Dive Brief:
- Six months ago the Interactive Advertising Bureau (IAB) announced its LEAN (Light, Encrypted, AdChoices-supporting, and Non-invasive) advertising principles. It has now followed up with scoring guidelines for publishers, advertisers and agencies in order to encourage adoption of the principles.
- The early stages of the roadmap involve gathering data and engaging in research in order to develop guidance for ad industry participants.
- The scoring guidelines and principles come during a time when users are adopting ad blocking technology at a greater rate and are asking for fewer ads.
Dive Insight:
“LEAN scoring will guide the digital media industry towards building better user experiences,” Alanna Gombert, deputy general manager at the IAB Tech Lab and vp of technology and ad operations for the IAB, said in a statement.
An underlying goal of getting industry players on board with LEAN principles is addressing the ad block challenge. In the months since the IAB released the principles, the debate around the topic has become more heated, and also more necessary.

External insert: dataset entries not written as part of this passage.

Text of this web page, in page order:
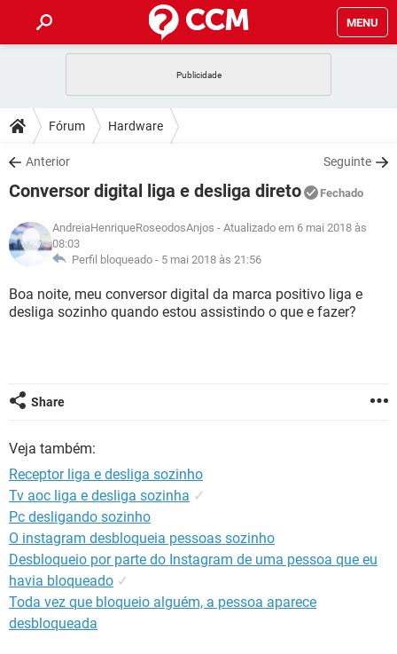
MENU
CELULAR
OUTLOOK
INSTAGRAM GMAIL
GUIA DE COMPRAS
DICAS
JOGOS
INSTAGRAM
GUIA DE COMPRAS
DOWNLOADS
JOGOS WHATSAPP
CELULAR FACEBOOK
OUTLOOK EXCEL
GUIA DE COMPRAS
JOGOS
CELULAR FACEBOOK
OUTLOOK EXCEL
GLOSSÁRIO
CELULAR FACEBOOK
GUIA DE COMPRAS
Fórum Hardware
Anterior Seguinte
Conversor digital liga e desliga direto Fechado
AndreiaHenriqueRoseodosAnjos - Atualizado em 6 mai 2018 às
08:03
Perfil bloqueado - 5 mai 2018 às 21:56
Boa noite, meu conversor digital da marca positivo liga e
desliga sozinho quando estou assistindo o que e fazer?
Share
Veja também:
Receptor liga e desliga sozinho
Tv aoc liga e desliga sozinha ✓
Pc desligando sozinho
O instagram desbloqueia pessoas sozinho
Desbloqueio por parte do Instagram de uma pessoa que eu
havia bloqueado ✓
Toda vez que bloqueio alguém, a pessoa aparece
desbloqueada

Users continue turning to the technology and it's clear the greater ad industry has a lot of work to do in improving the user experience.
“There is no question that people want to have unfettered access to the high-quality news, information, and entertainment they have long enjoyed for free on the open web. With the scorecard serving as a new industry standard, consumer-friendly interactive advertising will take hold, allowing the ecosystem to thrive," Gombert said.
The IAB has put into place a roadmap for the remainder of 2016 broken out into quarters. The final goal will be to present a 2017 LEAN scoring roadmap in Q4 along with LEAN scoring algorithms, and also findings and recommendations for a LEAN scorecard.
Though the process is somewhat drawn out, adding scoring to its LEAN principles indicates the IAB is taking the challenge of reforming the online ad user experience seriously. Given the trend in ad block adoption, it remains to be seen if the IAB’s process is a case of too little too late in stemming that tide.